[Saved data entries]
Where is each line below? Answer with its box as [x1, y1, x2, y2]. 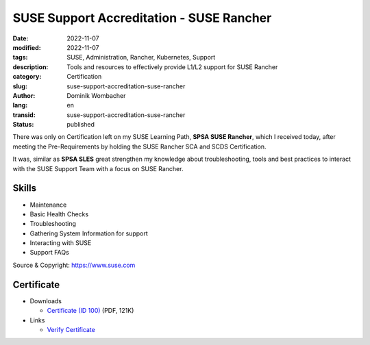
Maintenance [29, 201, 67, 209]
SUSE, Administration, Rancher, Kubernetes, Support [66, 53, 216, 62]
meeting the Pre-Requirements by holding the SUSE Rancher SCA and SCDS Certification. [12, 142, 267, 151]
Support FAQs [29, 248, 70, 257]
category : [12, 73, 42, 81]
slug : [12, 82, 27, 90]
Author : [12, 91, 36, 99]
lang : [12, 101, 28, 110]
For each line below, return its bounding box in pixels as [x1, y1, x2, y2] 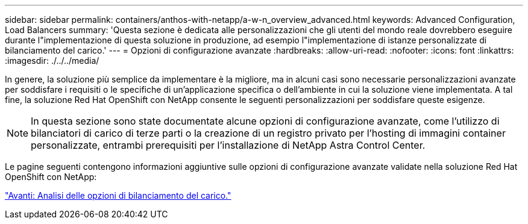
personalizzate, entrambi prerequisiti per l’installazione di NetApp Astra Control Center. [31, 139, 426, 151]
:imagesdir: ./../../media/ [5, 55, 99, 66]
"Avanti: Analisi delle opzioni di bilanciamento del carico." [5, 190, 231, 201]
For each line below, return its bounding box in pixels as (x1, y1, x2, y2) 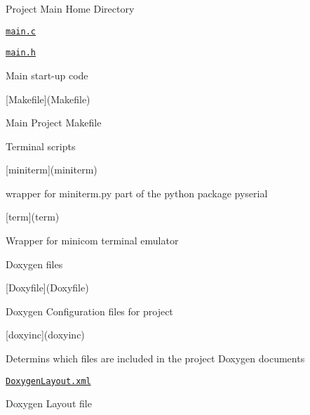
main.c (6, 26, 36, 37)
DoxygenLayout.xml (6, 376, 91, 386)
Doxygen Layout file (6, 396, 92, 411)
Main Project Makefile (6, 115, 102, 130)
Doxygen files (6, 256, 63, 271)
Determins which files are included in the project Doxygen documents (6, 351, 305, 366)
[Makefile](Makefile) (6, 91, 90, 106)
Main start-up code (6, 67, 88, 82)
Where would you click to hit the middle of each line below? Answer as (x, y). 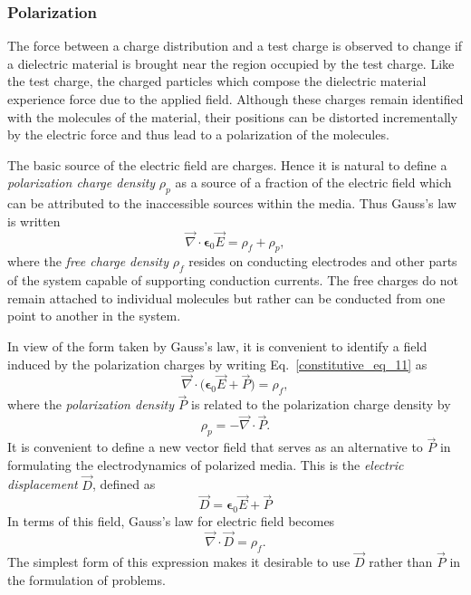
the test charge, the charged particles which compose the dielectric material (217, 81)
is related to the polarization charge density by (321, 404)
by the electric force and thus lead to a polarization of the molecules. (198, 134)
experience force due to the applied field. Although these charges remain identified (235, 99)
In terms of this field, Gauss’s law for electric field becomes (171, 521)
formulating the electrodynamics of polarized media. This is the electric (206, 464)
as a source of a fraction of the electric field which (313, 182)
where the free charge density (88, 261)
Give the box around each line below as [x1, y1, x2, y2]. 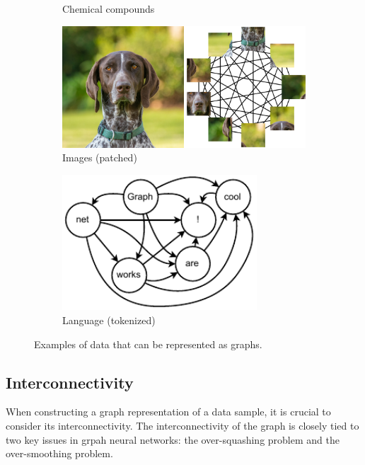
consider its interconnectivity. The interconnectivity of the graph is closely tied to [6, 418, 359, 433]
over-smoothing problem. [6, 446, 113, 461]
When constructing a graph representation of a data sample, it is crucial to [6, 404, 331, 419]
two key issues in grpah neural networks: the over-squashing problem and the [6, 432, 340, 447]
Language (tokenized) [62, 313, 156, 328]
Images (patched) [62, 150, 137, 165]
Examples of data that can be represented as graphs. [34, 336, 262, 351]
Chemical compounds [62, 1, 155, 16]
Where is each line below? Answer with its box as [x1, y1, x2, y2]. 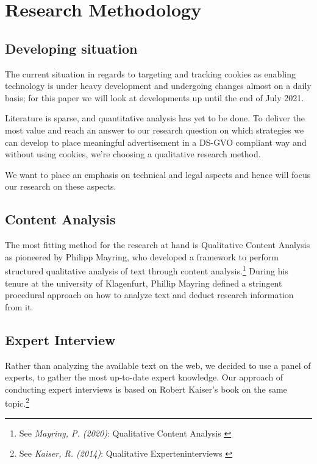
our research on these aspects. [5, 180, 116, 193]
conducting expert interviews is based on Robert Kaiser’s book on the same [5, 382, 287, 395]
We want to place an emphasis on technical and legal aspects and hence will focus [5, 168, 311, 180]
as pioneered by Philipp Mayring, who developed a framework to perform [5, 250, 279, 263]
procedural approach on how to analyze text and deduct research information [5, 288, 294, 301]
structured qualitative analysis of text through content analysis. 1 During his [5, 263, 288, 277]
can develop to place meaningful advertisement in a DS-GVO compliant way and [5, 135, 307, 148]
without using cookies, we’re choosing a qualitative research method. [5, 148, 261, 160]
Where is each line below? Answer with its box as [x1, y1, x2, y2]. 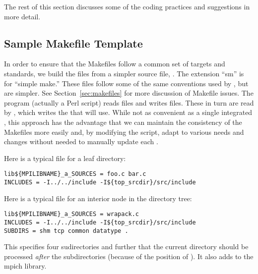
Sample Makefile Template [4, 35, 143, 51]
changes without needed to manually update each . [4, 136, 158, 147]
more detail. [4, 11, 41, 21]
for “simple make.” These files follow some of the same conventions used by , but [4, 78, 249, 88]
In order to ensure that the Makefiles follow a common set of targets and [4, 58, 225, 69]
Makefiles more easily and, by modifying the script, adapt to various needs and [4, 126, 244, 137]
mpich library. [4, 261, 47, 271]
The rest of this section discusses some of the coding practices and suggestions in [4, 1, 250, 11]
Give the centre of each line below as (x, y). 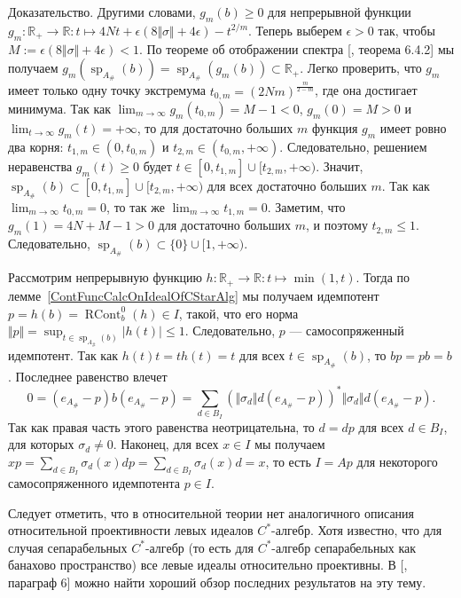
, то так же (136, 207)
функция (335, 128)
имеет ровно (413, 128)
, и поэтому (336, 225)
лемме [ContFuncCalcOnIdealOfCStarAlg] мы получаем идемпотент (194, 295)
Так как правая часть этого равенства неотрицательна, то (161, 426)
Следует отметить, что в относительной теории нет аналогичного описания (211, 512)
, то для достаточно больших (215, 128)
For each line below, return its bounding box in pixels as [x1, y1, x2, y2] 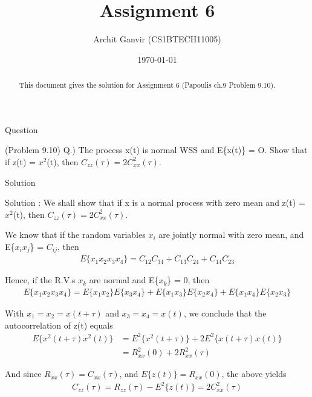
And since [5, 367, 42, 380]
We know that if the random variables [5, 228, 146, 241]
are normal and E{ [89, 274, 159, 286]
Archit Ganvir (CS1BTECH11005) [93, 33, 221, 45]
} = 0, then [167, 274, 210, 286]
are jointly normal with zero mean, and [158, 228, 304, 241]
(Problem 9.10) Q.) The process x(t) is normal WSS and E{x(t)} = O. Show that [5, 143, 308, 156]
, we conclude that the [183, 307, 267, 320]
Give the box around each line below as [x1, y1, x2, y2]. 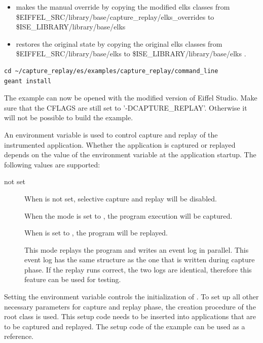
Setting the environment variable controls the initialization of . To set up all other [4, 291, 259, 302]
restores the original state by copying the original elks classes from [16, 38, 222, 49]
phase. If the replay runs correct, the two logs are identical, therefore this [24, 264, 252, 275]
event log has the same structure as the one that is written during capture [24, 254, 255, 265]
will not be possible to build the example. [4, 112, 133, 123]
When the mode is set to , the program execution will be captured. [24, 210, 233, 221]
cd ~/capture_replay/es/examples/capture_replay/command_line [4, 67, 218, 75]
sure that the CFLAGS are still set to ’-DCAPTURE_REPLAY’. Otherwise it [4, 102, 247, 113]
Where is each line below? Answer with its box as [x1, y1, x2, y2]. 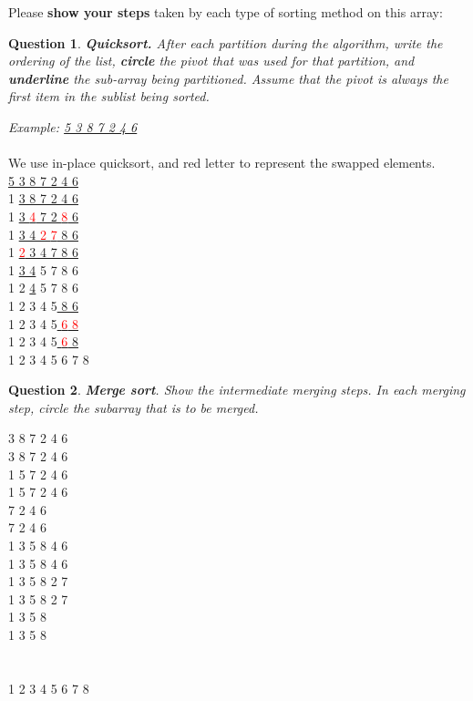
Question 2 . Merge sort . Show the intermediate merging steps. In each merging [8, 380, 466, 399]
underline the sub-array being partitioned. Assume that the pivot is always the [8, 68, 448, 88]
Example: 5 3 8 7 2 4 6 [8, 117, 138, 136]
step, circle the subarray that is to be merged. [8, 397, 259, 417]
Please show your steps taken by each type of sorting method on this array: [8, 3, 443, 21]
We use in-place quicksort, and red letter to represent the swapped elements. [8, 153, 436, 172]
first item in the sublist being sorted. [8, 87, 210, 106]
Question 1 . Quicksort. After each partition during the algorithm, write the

**To do**
The expected reply is a number only, the tally of lines in the data where the word "density" is found.

**Completed task**
2